======== Extracted data

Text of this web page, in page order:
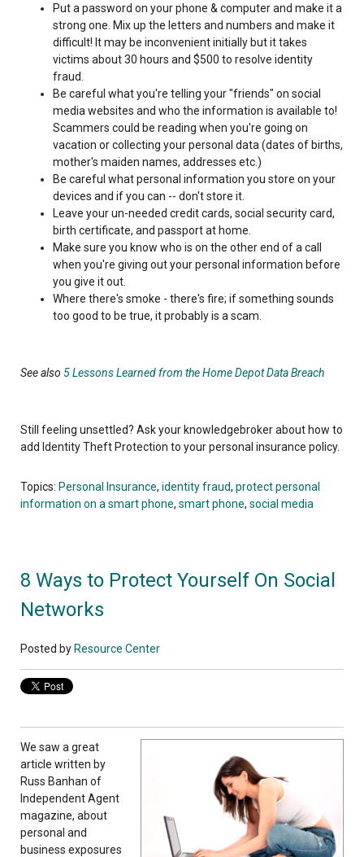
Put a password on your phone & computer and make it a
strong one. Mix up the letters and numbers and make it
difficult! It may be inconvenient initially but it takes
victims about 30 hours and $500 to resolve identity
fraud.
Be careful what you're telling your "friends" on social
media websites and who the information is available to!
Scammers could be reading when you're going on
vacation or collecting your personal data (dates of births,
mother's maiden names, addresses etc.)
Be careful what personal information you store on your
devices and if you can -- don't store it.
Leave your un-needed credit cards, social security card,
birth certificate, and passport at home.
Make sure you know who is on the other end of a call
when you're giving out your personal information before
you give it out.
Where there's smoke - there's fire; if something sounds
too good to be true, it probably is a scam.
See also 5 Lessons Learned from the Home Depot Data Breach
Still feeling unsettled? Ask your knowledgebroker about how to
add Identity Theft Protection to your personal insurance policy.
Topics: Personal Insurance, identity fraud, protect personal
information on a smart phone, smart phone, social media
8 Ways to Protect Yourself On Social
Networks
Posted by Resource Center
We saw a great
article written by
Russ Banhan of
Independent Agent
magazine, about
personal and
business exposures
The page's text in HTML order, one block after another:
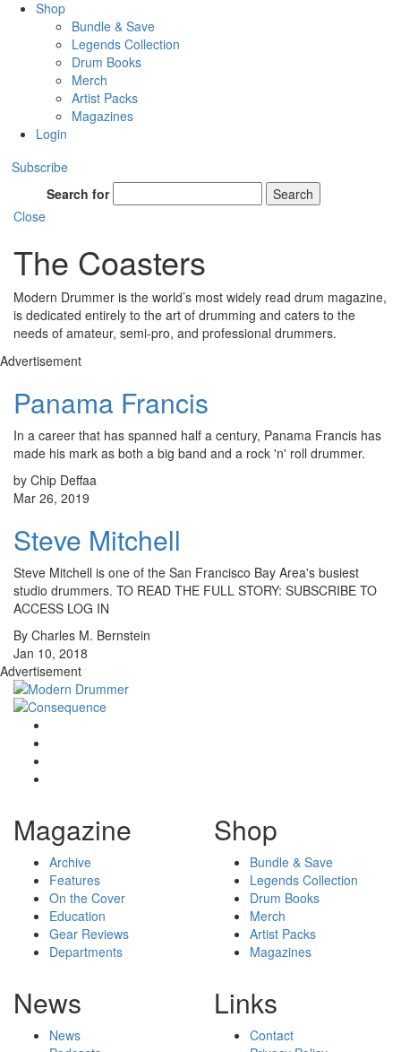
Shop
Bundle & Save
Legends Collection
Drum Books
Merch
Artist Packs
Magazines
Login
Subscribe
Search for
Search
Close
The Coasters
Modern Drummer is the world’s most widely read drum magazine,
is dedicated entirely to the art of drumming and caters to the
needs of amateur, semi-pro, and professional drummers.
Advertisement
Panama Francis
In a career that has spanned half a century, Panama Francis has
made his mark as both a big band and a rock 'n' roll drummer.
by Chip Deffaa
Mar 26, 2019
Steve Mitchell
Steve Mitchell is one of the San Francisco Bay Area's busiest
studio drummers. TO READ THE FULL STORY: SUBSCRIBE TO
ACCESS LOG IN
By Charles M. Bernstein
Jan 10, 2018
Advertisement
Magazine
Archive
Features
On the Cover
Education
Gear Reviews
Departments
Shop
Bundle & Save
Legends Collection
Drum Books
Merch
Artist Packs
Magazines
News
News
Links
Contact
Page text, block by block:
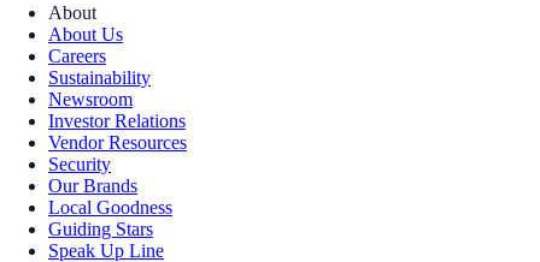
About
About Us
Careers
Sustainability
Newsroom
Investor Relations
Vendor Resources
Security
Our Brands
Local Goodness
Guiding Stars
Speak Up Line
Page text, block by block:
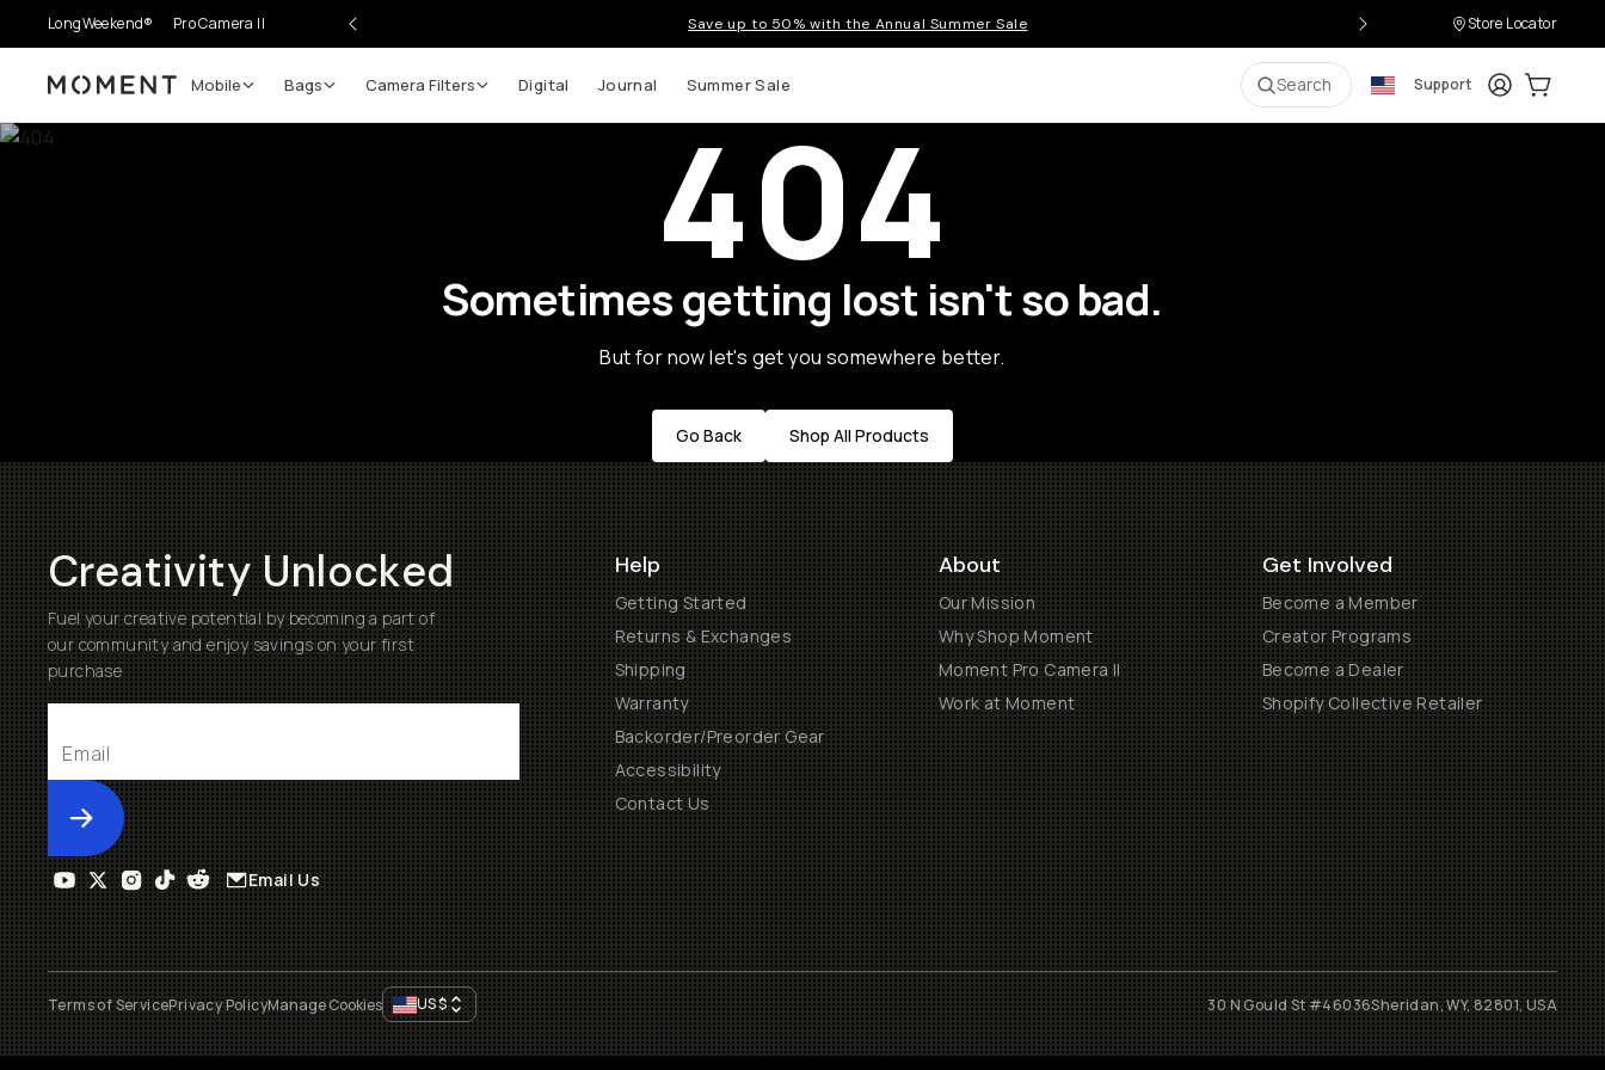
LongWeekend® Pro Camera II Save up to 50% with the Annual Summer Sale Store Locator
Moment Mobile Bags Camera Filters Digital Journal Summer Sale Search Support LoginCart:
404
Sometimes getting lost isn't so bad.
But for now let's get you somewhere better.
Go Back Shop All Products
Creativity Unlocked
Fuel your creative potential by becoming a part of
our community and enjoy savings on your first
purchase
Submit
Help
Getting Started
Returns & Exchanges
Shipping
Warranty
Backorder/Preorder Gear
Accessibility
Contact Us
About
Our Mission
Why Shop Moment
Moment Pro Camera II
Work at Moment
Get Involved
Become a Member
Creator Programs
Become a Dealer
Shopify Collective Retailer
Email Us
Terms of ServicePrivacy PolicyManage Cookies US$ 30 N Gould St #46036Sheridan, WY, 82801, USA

================

**Description of the task**
In the data above, how many lines carry the string "careful"? Only the number should be given.

**Output of the task**
2